Mulheres residentes em ao menos 12 municípios do país têm as mesmas – ou mais – chances de morrer vítimas de agressão do que de doenças do sistema circulatório ou câncer (as duas principais causas de óbitos femininos no país). Enquanto, em todo o Brasil, a média de mortes femininas por agressão representa 0,88% do total, há cidades em que esse número salta para até 19,5%. Números resultantes do cruzamento de dados oficiais que constam no Sistema de Informações sobre Mortalidade (SIM) do Ministério da Saúde com dados populacionais extraídos de pesquisas do IBGE.

Para marcar este Dia Internacional da Mulher, a Agência Lupa mergulhou no histórico de registros de óbitos específicos do SIM entre os anos de 2007 e 2016 (os mais recentes, completos e oficiais disponíveis) para 5.570 municípios e constatou dados alarmantes.

Para as mulheres que moram em Barcelos (AM), por exemplo, a principal causa de morte é a agressão. No período analisado, 48 delas foram vítimas de violência, frente às 34 que morreram por problemas no sistema circulatório (como doenças hipertensivas, isquêmicas e AVCs) e às 17 que faleceram vítimas de câncer (todos os tipos). Isso faz com que as mulheres desse município, de 27.589 habitantes, convivam com a maior proporção de mortes femininas em decorrência de agressão em todo o país: 19,5% dos registros oficiais – uma em cada cinco.

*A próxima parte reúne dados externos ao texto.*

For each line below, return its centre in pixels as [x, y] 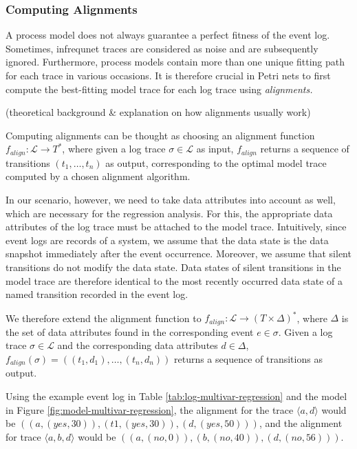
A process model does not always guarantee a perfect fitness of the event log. [168, 35]
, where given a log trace [114, 149]
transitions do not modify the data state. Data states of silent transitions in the [173, 267]
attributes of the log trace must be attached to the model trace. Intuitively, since [176, 227]
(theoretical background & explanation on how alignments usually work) [158, 112]
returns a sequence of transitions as [248, 358]
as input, [215, 149]
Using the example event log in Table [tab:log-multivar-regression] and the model [176, 396]
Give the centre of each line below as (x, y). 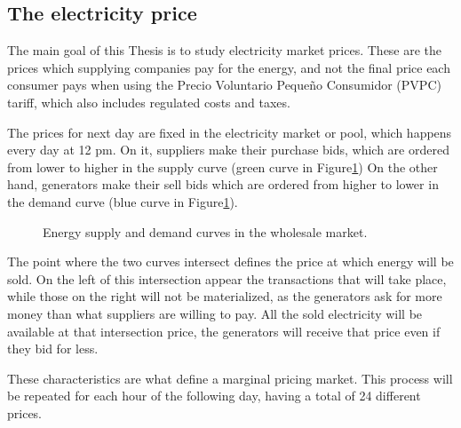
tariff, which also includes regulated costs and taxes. (149, 102)
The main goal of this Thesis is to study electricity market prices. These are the (225, 50)
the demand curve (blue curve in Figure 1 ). (123, 201)
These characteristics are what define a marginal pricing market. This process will (230, 378)
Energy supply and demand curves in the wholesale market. (205, 231)
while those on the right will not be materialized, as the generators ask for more (225, 296)
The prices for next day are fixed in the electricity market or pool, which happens (230, 132)
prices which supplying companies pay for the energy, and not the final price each (229, 67)

As mulheres que residem em Alto Alegre e Caracaraí, duas cidades que ficam em Roraima e têm populações de 16.053 e 20.537 pessoas, respectivamente, também enfrentam números que merecem atenção. Entre 2007 e 2016, 34 das mulheres residentes em Alto Alegre morreram em decorrência de agressões. Trinta foram vítimas de câncer. Em Caracaraí, 46 mulheres residentes no município faleceram pela violência, 29 de câncer e 43 por problemas de circulação. Neste município, a violência também aparece como a maior causa mortis de suas residentes. Vítimas de agressão no período do estudo representaram, respectivamente, 10,1% e 17,3% do total de óbitos dessas duas cidades

Quando a análise dos dados do SIM é feita a partir do local da ocorrência da morte – e não mais a partir da cidade de residência da mulher morta – Barcelos, Alto Alegre e Caracaraí voltam a se destacar. Nos mesmos 10 anos, morreram de agressão em Barcelos 38 mulheres em decorrência de violência; 13 por câncer e 30 por problemas no sistema circulatório. Em Alto Alegre, os registros públicos indicam 32 (agressão), contra 14 (câncer) e 17 (circulatórios). Em Caracaraí, 54 (agressão), frente a 11 (câncer) e 20 (circulatórios).

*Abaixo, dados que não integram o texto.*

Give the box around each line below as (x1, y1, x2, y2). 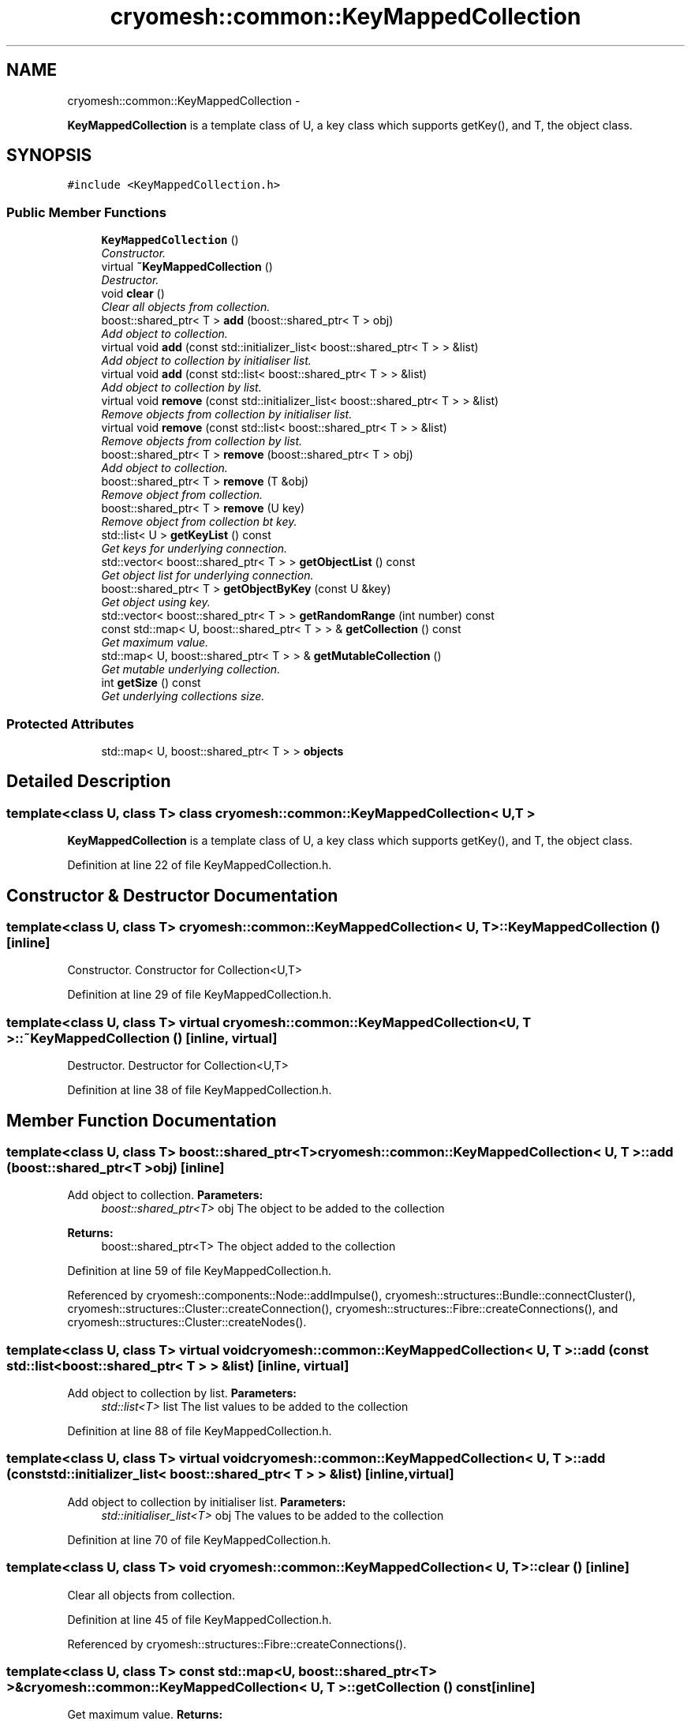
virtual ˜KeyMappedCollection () (101, 260, 273, 274)
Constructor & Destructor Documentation (6, 885, 338, 905)
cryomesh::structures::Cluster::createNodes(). (67, 1315, 307, 1329)
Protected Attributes (6, 715, 134, 732)
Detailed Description (6, 771, 171, 792)
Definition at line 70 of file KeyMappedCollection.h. (67, 1532, 331, 1547)
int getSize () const (101, 676, 201, 690)
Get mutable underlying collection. (101, 662, 281, 677)

Se analisadas as estruturas de saúde disponíveis nesses três municípios em 2016 – sempre tomando por base os dados do Ministério da Saúde – constata-se que apenas Caracaraí não tinha um hospital geral para atender tanto as suas residentes quanto as mulheres que buscaram auxílio vindas de outras partes do país.

100 casos por ano
Por conta do tamanho de suas populações, São Paulo e Rio de Janeiro obviamente aparecem em primeiro e segundo lugares na lista das cidades com o maior número absoluto de casos de mulheres residentes mortas por agressão, se somados todos os registros feitos entre 2007 e 2016. Foram 1.497 casos na capital paulista e 1.197 na capital fluminense. Proporcionalmente, no entanto, são as capitais com menos registros desse tipo. Eles representam 0,4% do total de óbitos femininos. Mas, ainda assim, vale destacar que as duas metrópoles precisam enfrentar a dura realidade de conviver com uma média anual de mais de 100 mortes femininas desse tipo todos os anos.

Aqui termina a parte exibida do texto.